### Exercise details
The lines to copy from the data below are those that hold the string "Riki".

===============

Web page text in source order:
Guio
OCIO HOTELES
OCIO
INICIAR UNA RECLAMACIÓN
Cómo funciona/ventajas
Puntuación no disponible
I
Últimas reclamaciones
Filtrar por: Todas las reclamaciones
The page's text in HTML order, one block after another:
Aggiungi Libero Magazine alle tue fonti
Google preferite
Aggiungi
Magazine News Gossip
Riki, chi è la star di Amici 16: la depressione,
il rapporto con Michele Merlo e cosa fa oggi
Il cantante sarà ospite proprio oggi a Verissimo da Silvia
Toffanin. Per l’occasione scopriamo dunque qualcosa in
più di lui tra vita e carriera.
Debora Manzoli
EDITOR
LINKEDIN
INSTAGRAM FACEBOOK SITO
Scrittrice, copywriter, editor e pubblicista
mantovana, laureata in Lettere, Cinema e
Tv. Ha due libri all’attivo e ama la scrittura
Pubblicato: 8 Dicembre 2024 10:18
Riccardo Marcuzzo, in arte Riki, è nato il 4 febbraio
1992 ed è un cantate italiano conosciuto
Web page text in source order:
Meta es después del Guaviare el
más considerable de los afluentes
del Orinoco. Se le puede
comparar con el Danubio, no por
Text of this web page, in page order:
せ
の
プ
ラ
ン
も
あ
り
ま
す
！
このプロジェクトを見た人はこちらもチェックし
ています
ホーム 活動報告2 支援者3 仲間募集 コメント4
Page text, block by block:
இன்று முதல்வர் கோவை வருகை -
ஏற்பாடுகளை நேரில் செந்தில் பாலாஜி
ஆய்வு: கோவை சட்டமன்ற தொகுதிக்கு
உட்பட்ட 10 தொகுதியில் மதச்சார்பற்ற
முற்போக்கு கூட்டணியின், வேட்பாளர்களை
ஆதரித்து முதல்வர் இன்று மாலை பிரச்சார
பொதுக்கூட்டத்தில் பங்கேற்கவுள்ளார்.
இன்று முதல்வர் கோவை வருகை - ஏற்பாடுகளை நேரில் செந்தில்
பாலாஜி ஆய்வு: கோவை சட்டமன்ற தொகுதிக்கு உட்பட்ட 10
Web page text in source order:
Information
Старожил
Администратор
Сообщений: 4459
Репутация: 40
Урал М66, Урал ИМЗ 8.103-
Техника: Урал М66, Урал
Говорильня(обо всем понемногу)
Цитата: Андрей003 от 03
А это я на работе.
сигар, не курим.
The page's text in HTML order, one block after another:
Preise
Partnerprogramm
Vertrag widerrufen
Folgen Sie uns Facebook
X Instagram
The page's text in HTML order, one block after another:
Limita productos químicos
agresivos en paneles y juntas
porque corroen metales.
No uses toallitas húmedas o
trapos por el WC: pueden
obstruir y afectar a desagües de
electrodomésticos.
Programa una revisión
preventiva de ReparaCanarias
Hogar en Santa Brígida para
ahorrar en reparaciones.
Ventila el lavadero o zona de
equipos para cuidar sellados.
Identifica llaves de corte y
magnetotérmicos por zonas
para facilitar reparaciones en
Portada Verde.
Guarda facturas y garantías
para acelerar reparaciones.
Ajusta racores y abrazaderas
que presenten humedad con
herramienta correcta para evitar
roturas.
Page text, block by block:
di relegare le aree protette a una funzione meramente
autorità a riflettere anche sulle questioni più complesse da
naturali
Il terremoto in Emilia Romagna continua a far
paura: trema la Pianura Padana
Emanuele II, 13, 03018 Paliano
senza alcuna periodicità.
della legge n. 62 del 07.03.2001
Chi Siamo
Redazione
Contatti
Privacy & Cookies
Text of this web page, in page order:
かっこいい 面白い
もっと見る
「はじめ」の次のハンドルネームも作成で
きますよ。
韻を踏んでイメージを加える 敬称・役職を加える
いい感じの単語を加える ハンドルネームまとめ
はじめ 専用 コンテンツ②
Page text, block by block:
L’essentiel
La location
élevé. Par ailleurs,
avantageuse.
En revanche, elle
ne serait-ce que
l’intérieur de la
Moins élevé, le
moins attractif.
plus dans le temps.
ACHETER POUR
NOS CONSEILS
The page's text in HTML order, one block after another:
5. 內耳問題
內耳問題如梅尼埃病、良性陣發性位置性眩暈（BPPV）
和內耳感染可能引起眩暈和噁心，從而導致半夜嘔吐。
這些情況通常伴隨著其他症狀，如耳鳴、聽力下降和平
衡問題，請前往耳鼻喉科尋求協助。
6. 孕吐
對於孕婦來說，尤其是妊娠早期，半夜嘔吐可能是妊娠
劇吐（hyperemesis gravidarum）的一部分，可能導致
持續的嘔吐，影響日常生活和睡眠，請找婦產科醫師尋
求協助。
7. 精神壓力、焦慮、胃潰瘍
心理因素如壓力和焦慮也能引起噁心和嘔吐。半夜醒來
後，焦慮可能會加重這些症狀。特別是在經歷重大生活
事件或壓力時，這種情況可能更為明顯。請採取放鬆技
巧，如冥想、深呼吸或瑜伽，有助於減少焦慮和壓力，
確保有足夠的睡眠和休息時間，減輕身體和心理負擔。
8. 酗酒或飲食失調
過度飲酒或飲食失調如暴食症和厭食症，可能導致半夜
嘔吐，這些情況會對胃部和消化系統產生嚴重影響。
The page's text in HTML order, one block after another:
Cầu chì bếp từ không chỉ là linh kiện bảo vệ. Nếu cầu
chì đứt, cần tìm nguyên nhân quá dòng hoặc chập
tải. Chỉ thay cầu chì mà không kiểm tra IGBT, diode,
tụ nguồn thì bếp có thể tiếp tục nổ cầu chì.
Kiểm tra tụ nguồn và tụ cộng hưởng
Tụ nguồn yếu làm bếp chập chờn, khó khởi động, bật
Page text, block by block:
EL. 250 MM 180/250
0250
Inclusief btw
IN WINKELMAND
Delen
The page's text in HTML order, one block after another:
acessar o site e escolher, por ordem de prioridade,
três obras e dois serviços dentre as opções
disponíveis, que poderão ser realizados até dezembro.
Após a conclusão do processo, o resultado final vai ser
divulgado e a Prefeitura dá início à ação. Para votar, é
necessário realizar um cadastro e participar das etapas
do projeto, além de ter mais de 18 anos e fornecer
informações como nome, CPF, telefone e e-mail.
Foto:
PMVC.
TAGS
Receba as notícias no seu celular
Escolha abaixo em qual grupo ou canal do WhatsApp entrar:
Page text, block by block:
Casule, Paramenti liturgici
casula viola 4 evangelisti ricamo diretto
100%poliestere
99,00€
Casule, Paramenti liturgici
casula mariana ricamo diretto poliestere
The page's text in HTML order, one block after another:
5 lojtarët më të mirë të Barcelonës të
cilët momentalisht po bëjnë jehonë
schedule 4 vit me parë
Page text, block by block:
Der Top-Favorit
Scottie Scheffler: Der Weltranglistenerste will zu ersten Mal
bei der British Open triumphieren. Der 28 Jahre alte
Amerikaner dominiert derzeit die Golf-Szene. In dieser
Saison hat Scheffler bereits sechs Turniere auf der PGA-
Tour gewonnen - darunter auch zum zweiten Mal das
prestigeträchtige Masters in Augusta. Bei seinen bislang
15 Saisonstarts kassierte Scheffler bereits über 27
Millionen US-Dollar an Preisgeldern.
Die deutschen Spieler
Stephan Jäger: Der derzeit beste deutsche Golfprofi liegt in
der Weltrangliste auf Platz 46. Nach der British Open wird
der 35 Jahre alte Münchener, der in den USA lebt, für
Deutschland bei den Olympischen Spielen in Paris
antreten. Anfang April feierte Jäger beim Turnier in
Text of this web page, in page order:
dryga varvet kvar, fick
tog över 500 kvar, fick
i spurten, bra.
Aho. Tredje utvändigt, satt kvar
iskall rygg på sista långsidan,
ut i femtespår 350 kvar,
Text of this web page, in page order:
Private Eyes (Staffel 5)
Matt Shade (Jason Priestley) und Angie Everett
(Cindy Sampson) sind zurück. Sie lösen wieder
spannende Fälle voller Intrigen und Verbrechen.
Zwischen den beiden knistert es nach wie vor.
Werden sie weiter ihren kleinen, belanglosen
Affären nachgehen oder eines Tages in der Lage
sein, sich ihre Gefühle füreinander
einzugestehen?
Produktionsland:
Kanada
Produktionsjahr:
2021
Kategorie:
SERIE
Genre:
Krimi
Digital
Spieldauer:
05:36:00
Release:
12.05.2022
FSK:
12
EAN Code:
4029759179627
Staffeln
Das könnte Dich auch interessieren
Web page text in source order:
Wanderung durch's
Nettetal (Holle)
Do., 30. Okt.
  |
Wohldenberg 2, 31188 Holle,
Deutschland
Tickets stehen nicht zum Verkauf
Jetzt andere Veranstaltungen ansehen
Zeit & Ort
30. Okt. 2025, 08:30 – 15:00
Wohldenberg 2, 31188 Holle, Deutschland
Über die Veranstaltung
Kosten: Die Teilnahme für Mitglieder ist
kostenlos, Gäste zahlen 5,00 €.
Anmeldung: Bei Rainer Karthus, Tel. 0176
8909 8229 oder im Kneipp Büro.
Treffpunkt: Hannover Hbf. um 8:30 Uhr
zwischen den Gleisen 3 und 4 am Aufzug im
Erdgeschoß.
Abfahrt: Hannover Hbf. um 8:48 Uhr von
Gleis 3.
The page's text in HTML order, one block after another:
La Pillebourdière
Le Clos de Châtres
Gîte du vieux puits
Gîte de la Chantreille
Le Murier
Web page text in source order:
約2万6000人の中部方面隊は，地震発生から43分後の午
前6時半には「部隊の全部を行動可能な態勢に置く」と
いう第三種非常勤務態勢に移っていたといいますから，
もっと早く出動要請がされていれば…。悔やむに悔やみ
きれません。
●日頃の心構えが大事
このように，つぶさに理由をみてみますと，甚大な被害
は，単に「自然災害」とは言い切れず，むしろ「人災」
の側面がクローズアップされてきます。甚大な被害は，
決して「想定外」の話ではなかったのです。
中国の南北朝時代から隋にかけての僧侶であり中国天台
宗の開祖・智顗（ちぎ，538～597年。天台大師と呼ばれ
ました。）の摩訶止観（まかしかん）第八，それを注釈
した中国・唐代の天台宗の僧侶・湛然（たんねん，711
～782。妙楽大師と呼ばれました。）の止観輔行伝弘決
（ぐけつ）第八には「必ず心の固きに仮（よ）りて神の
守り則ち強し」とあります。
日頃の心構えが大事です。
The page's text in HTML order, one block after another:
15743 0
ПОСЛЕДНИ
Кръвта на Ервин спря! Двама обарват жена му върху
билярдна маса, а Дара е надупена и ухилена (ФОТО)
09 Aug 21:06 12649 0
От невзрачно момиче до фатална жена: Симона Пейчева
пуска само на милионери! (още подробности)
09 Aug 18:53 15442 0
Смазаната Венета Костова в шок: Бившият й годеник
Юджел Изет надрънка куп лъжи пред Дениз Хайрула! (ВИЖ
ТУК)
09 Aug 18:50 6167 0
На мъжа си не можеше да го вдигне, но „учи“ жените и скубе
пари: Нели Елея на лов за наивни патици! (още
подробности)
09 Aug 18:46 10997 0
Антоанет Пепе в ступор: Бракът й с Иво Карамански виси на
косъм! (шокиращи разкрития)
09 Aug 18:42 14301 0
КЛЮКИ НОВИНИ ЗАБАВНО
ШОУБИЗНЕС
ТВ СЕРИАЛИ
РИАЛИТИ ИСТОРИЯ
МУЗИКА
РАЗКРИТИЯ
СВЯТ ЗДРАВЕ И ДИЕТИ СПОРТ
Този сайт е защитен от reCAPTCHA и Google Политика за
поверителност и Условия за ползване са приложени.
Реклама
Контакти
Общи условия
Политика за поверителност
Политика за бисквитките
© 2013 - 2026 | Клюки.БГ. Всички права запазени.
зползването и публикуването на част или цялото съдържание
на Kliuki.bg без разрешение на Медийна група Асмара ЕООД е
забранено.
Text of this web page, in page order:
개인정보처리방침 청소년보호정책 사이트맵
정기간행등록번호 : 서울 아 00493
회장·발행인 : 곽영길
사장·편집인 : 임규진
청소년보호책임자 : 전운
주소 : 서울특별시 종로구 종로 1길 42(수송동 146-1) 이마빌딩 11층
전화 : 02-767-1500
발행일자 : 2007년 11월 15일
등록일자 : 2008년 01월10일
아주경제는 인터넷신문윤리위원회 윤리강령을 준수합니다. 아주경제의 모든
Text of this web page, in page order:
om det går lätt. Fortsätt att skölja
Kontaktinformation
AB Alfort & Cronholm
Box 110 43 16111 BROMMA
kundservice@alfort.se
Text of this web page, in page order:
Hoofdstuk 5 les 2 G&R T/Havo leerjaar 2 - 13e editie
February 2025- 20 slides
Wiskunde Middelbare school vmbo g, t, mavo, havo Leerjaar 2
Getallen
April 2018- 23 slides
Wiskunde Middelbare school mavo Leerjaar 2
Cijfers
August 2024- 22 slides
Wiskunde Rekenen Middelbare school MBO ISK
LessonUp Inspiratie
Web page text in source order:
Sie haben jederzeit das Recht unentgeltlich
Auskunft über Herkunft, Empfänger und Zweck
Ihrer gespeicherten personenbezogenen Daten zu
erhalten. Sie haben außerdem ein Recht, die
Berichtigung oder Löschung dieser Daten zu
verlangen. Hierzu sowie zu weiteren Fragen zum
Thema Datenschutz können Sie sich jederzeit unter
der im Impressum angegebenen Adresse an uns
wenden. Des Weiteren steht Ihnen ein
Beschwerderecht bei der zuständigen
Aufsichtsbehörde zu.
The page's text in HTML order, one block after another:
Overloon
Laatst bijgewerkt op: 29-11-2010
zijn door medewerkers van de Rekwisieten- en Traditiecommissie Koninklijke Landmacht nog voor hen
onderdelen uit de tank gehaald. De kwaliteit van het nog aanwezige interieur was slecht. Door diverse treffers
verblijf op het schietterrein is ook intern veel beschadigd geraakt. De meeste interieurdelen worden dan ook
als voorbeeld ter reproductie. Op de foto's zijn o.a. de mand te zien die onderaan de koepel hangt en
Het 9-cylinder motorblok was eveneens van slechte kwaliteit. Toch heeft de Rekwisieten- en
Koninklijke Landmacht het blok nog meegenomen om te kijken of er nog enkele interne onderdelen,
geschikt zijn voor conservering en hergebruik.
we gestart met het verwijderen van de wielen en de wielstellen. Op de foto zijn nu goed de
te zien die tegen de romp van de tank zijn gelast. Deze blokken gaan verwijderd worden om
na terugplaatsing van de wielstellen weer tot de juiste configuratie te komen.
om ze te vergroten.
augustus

===============

### Response
Riki, chi è la star di Amici 16: la depressione,
Riccardo Marcuzzo, in arte Riki, è nato il 4 febbraio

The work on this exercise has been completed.